Regarding the substance of the case, the Court concluded that the phrase ‘income from debt-claims with participation in profits’ used in the Convention must be interpreted autonomously in the context of international law and not by reference to the national law of the source State.

In its assessment of the meaning of the disputed term, the Court noted that ‘debt-claims with participation in profits’ normally confer entitlement to remuneration that varies with the debtor’s profits, as is the case for the three types of financial instruments listed as examples in Article 11(2) of the Convention: profit-sharing bonds, which are generally defined as obligations that give the holder the right to a portion of the debtor’s profit (in addition to a fixed income component), profit-participating loans, which are characterized by a basic interest rate, supplemented by interest linked to the amount of the issuer’s profit and income of a ‘silent partner’, by definition entitled to a share in profits.

The Court further noted that Article 11(2) is a derogation from the general principle expressed in Article 11(1) of the Convention and therefore that the disputed phrase must be interpreted strictly.
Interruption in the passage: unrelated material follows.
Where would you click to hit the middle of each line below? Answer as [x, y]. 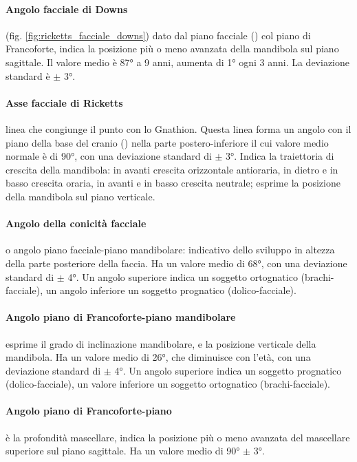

The CJEU observed that the instruments at issue confer an entitlement to remuneration calculated on the basis of a fixed percentage of the nominal value of the certificates and is independent of the amount of profit made by the issuer. The fact that the annual payment of interest is subject to the existence of profits does not imply that the lender is entitled to a share in the debtor’s profits. The Court therefore concluded that the concept of ‘income from debt-claims with participation in profits’ within the meaning of Article 11(2) of the Convention must be interpreted as excluding certificates such as those at issue in the dispute brought before it.

EU Tax Centre comment

The CJEU decision is in line with the AG’s Opinion summarized in ETF 322 (PDF 308 KB). As mentioned there, this is the first time the arbitration procedure contained in Article 273 TFEU has been used to resolve a dispute between two Member States and the Court’s clarifications regarding the conditions for triggering its jurisdiction are welcome. However, the Court noted that the information available to it does not allow for a decision on the reciprocal claims by the two parties regarding reimbursement of taxes wrongfully levied. The two Member States will have to agree on the outcome of the Court’s decision by cooperating in good faith.